Omar Aziz foi vice-governador de Braga em dois mandatos. Os dois romperam politicamente em 2014, quando Omar apoiou o então vice-governador, José Melo, na disputa pelo governo contra o senador do MDB, que foi derrotado. Nesta eleição, Omar aceitou firmar aliança com o MDB após conversas com Lula. Mas a tendência é que seja um casamento de aparências: na convenção do PSD, não houve convite nem citação a Braga.

Omar Aziz tem relação próxima com Wilson Lima e apoiou o governador durante o processo de impeachment na Assembleia Legislativa, que acabou arquivado.

Outro estado onde há descompasso entre as bases e as decisões da cúpula do PT é Mato Grosso. Líderes locais do partido criticam a aliança com o deputado federal Neri Geller (PP), um dos principais membros da bancada ruralista, que vai concorrer ao Senado. Empresário e produtor rural, Geller vai liderar o palanque de Lula no estado. Ao seu lado estão outros nomes de peso do agronegócio, caso do senador Carlos Fávaro (PSD) e dos empresários Blairo e Eraí Maggi.

A aliança foi costurada com o comando nacional do PT, que viu na parceria uma oportunidade de criar pontes com o setor, uma das principais bases eleitorais de Bolsonaro. Petistas de Mato Grosso, contudo, queriam lançar candidaturas próprias ao governo e ao Senado e veem a aliança com reservas. “Somos como água e óleo. O nosso eleitorado não é o mesmo eleitorado dessa turma. Temos condições de conseguir um bom resultado sem essa aliança”, dispara o deputado estadual Lúdio Cabral (PT), que concorreu ao governo do estado em 2014 e ficou em segundo lugar.

Ele afirma que é importante o diálogo de Lula com representantes do agronegócio, mas diz não ver sentido que uma aliança seja imposta no estado, onde há um histórico de antagonismo. “Não vejo sentido que o PT se subordine ao projeto político do agronegócio em Mato Grosso, a não ser que eles façam uma autocrítica ou revejam suas posições. A gente precisa de coerência programática”, completa o deputado.
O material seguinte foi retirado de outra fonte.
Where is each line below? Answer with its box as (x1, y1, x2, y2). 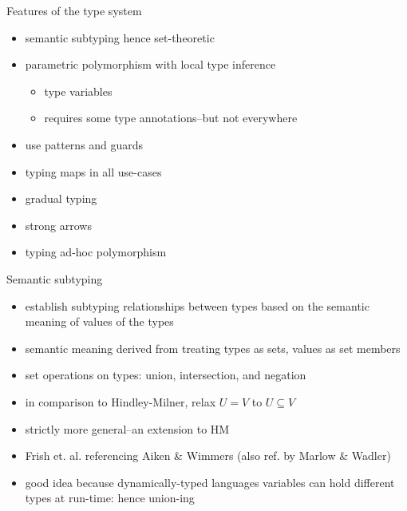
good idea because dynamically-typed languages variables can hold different (25, 473, 395, 490)
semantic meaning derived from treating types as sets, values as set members (25, 339, 401, 356)
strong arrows (25, 216, 92, 233)
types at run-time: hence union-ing (25, 489, 195, 506)
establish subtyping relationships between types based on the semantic (25, 297, 369, 314)
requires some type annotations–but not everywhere (44, 109, 298, 126)
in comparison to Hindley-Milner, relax (25, 393, 216, 410)
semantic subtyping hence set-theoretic (25, 29, 215, 46)
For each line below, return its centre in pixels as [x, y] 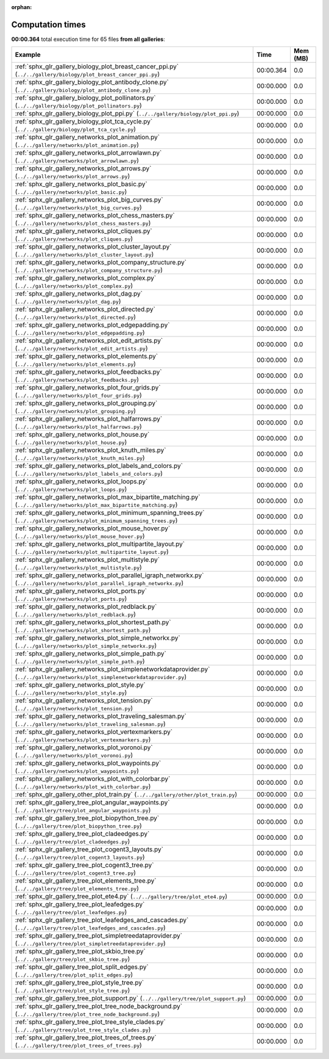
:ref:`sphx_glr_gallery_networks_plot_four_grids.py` [88, 388]
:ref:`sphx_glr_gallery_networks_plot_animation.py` [87, 137]
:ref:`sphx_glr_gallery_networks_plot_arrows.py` [83, 169]
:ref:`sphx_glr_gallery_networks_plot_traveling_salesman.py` [101, 716]
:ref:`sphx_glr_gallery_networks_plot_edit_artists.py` [89, 341]
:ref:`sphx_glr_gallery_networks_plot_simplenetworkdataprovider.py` [112, 669]
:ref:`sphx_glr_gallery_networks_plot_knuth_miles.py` [90, 450]
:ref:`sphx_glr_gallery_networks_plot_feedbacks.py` [88, 372]
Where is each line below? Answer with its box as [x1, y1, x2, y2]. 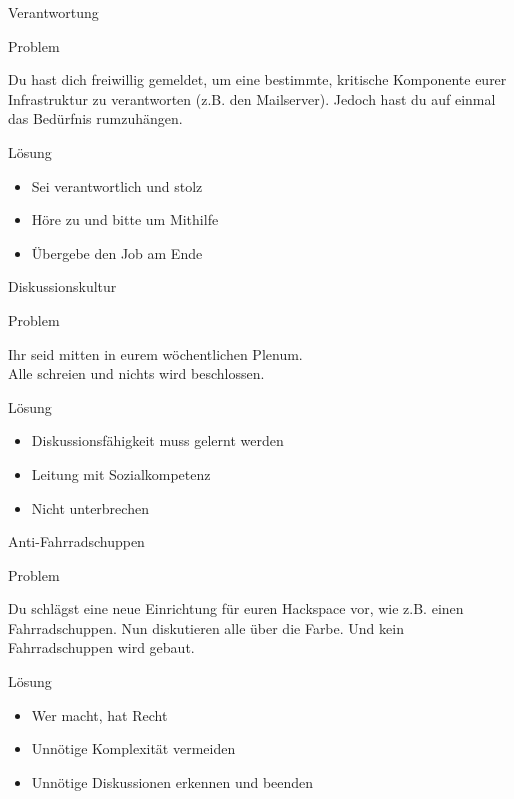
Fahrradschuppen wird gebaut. [8, 637, 195, 658]
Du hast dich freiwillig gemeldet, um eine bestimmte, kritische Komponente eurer [8, 69, 507, 90]
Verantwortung [8, 2, 99, 22]
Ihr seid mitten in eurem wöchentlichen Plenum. [8, 343, 303, 364]
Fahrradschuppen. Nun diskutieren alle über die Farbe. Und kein [8, 617, 404, 638]
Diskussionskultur [8, 276, 117, 297]
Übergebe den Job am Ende [31, 242, 203, 263]
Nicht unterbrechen [31, 497, 149, 518]
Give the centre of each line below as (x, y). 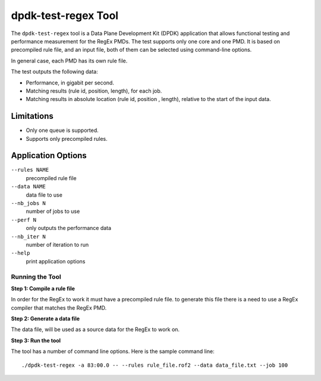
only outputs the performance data (69, 228)
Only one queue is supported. (62, 130)
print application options (56, 261)
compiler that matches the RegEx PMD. (59, 308)
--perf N (24, 220)
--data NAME (28, 187)
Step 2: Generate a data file (45, 319)
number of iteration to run (57, 245)

Em Pernambuco, parte da militância petista critica a retomada da aliança com o PSB em 2018 e a manutenção da parceria em 2022. Os pessebistas governam o estado há 16 anos e tentam dar continuidade à hegemonia. Para manter o apoio ao PSB, o PT preteriu, pela segunda vez consecutiva, o pleito da deputada federal Marília Arraes de concorrer ao governo do estado. Ela deixou o PT e migrou para o Solidariedade em abril e vai disputar o governo rodeada por ex-aliados do PSB no estado.

Marília levou consigo o apoio de uma parcela expressiva da militância petista, incluindo políticos petistas com mandato. O PT contra-atacou no início deste mês e expulsou 11 filiados por não seguirem a orientação partidária. A principal mágoa da militância está no apoio dado pelo PSB de Pernambuco em 2016 ao impeachment Dilma Rousseff. Danilo Cabral, que votou pelo afastamento da presidente, agora diz que se arrepende, mas segue ouvindo gritos de “golpista” em atos com a militância petista.

Lula tem repetido que Danilo Cabral é o seu candidato a governador em Pernambuco e não deve participar de atos com Marília Arraes. Em discursos, o presidente defende o cumprimento da aliança com o PSB e diz que respeita os acordos feitos “no fio do bigode”. Na reta final até o fim do prazo para a realização das convenções, que se encerram em 5 de agosto, a cúpula do PT ainda intensifica negociações para alianças em estados como Goiás e Mato Grosso do Sul.

O partido tem pré-candidaturas ao governo lançadas, mas não estão descartadas composições com o MDB ou PSD em Mato Grosso do Sul e com o PSDB em Goiás.